What you should do: Which lines mention "Sorry"? Show each one from the listing.

*** Opening of Data provided ***

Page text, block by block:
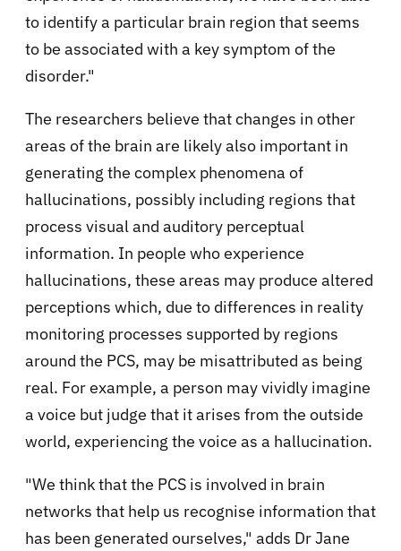
to identify a particular brain region that seems
to be associated with a key symptom of the
disorder."
The researchers believe that changes in other
areas of the brain are likely also important in
generating the complex phenomena of
hallucinations, possibly including regions that
process visual and auditory perceptual
information. In people who experience
hallucinations, these areas may produce altered
perceptions which, due to differences in reality
monitoring processes supported by regions
around the PCS, may be misattributed as being
real. For example, a person may vividly imagine
a voice but judge that it arises from the outside
world, experiencing the voice as a hallucination.
"We think that the PCS is involved in brain
networks that help us recognise information that
has been generated ourselves," adds Dr Jane
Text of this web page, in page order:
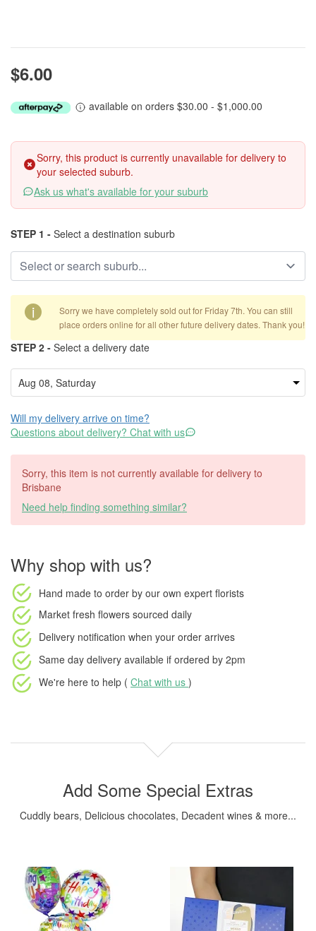
$6.00
available on orders $30.00 - $1,000.00
Sorry, this product is currently unavailable for delivery to
your selected suburb.
Ask us what's available for your suburb
STEP 1 - Select a destination suburb
i
Sorry we have completely sold out for Friday 7th. You can still
place orders online for all other future delivery dates. Thank you!
STEP 2 - Select a delivery date
Will my delivery arrive on time?
Questions about delivery? Chat with us
Sorry, this item is not currently available for delivery to
Brisbane
Need help finding something similar?
Why shop with us?
Hand made to order by our own expert florists
Market fresh flowers sourced daily
Delivery notification when your order arrives
Same day delivery available if ordered by 2pm
We're here to help ( Chat with us )
Add Some Special Extras
Cuddly bears, Delicious chocolates, Decadent wines & more...
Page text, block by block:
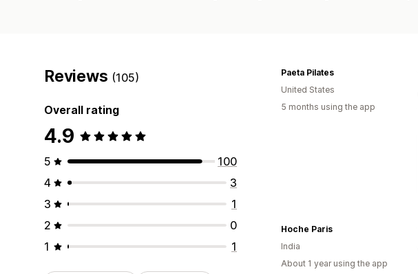
Reviews (105)
Overall rating
4.9
5
100
4
3
3
1
2
0
1
1
Paeta Pilates
United States
5 months using the app
Hoche Paris
India
About 1 year using the app
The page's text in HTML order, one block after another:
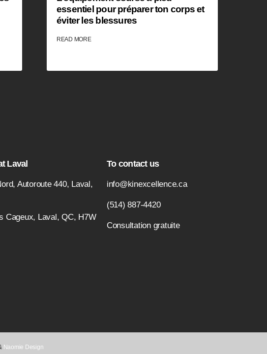
essentiel pour préparer ton corps et
éviter les blessures
READ MORE
Laval
Autoroute 440, Laval,
Cageux, Laval, QC, H7W
To contact us
info@kinexcellence.ca
(514) 887-4420
Consultation gratuite
Naomie Design
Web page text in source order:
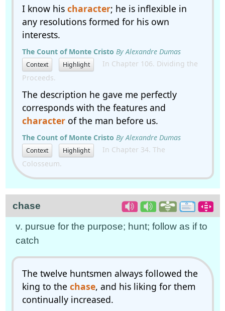
I know his character; he is inflexible in
any resolutions formed for his own
interests.
The Count of Monte Cristo By Alexandre Dumas
Context Highlight
In Chapter 106. Dividing the
Proceeds.
The description he gave me perfectly
corresponds with the features and
characterof the man before us.
The Count of Monte Cristo By Alexandre Dumas
Context Highlight
In Chapter 34. The
Colosseum.
chase
v. pursue for the purpose; hunt; follow as if to
catch
The twelve huntsmen always followed the
king to the chase, and his liking for them
continually increased.
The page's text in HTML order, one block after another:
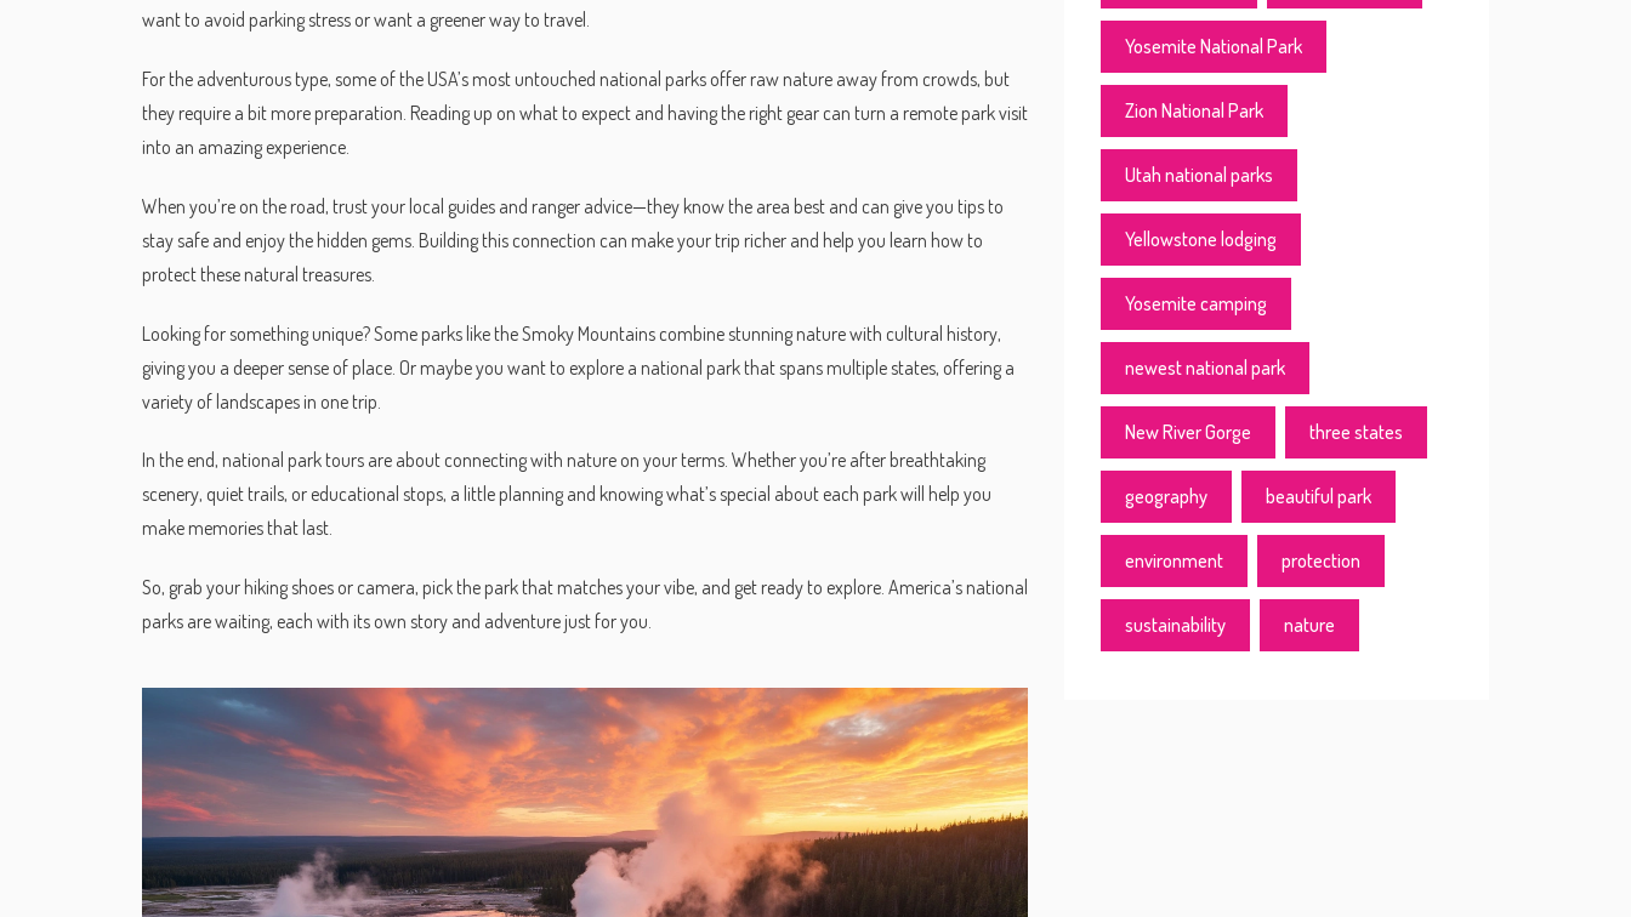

*** Close of Data provided ***

Response:
Sorry, this product is currently unavailable for delivery to
Sorry we have completely sold out for Friday 7th. You can still
Sorry, this item is not currently available for delivery to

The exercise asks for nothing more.